# [Exercise requirements]
Apart from the images, reproduce all of the data word for word.

Dataset excerpts
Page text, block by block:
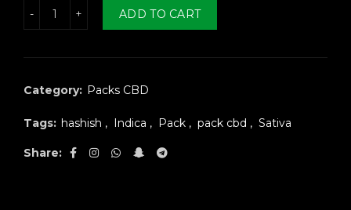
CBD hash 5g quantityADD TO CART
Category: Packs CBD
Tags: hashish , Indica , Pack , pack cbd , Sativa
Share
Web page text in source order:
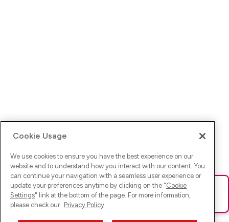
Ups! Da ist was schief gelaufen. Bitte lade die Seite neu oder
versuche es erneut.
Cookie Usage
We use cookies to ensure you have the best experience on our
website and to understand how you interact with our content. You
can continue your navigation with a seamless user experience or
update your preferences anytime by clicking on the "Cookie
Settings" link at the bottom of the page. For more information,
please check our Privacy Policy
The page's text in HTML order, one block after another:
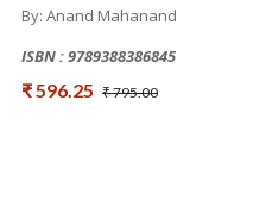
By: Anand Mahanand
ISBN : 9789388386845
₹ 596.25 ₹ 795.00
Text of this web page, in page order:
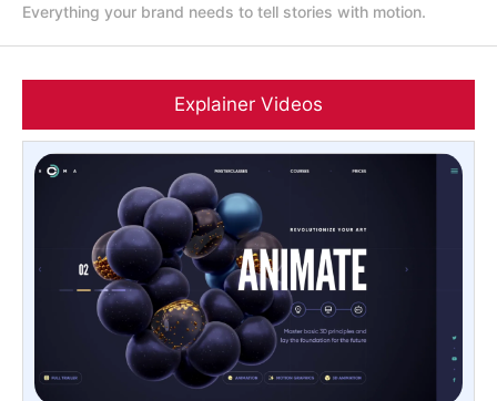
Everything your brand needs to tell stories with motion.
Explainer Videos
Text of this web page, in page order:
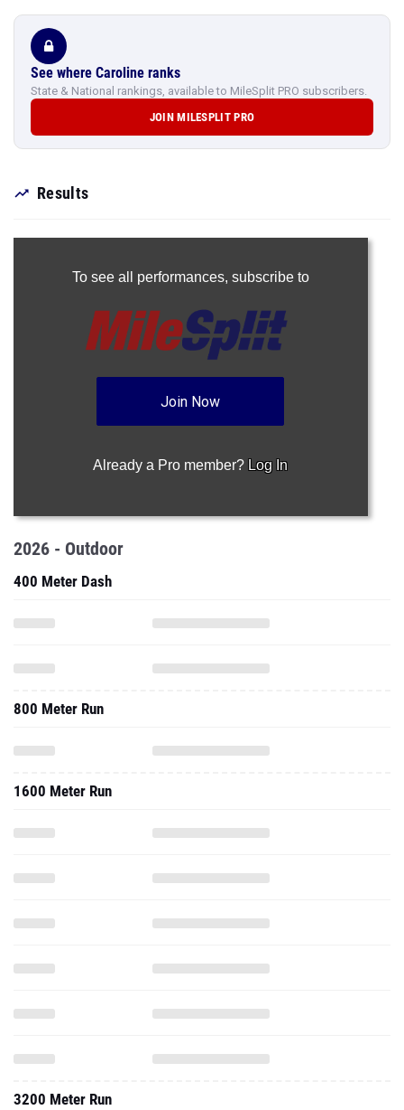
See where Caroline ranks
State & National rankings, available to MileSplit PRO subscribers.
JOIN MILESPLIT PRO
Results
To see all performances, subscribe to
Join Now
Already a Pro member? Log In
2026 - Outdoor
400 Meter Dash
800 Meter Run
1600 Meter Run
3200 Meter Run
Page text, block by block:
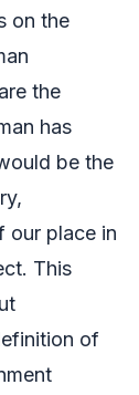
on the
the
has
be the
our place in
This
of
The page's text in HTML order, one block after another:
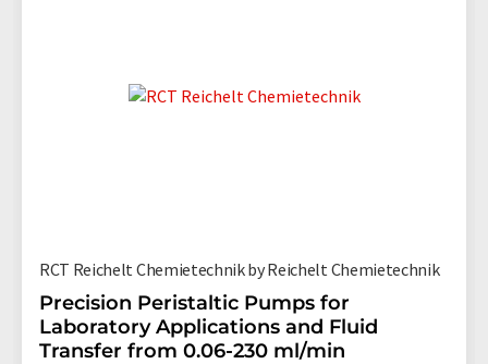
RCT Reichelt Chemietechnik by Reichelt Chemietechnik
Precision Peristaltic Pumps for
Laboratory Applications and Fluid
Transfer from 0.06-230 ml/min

# [Response area]
Page text, block by block:
CBD hash 5g quantityADD TO CART
Category: Packs CBD
Tags: hashish , Indica , Pack , pack cbd , Sativa
Share
Web page text in source order:
Ups! Da ist was schief gelaufen. Bitte lade die Seite neu oder
versuche es erneut.
Cookie Usage
We use cookies to ensure you have the best experience on our
website and to understand how you interact with our content. You
can continue your navigation with a seamless user experience or
update your preferences anytime by clicking on the "Cookie
Settings" link at the bottom of the page. For more information,
please check our Privacy Policy
The page's text in HTML order, one block after another:
By: Anand Mahanand
ISBN : 9789388386845
₹ 596.25 ₹ 795.00
Text of this web page, in page order:
Everything your brand needs to tell stories with motion.
Explainer Videos
Text of this web page, in page order:
See where Caroline ranks
State & National rankings, available to MileSplit PRO subscribers.
JOIN MILESPLIT PRO
Results
To see all performances, subscribe to
Join Now
Already a Pro member? Log In
2026 - Outdoor
400 Meter Dash
800 Meter Run
1600 Meter Run
3200 Meter Run
Page text, block by block:
on the
the
has
be the
our place in
This
of
The page's text in HTML order, one block after another:
RCT Reichelt Chemietechnik by Reichelt Chemietechnik
Precision Peristaltic Pumps for
Laboratory Applications and Fluid
Transfer from 0.06-230 ml/min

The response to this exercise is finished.